Problem to solve
Keep the pictures out. Write out every line of the listing exactly.

Data shown

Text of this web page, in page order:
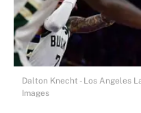
Dalton Knecht - Los Angeles
Images
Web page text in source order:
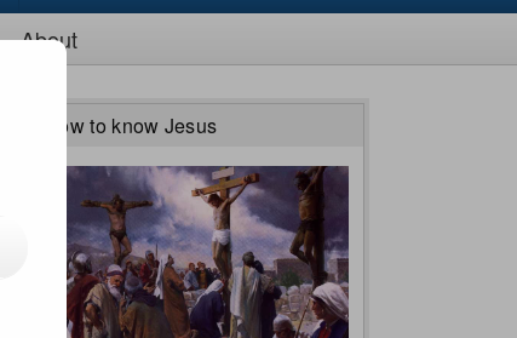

Task result
Text of this web page, in page order:
Dalton Knecht - Los Angeles
Images
Web page text in source order:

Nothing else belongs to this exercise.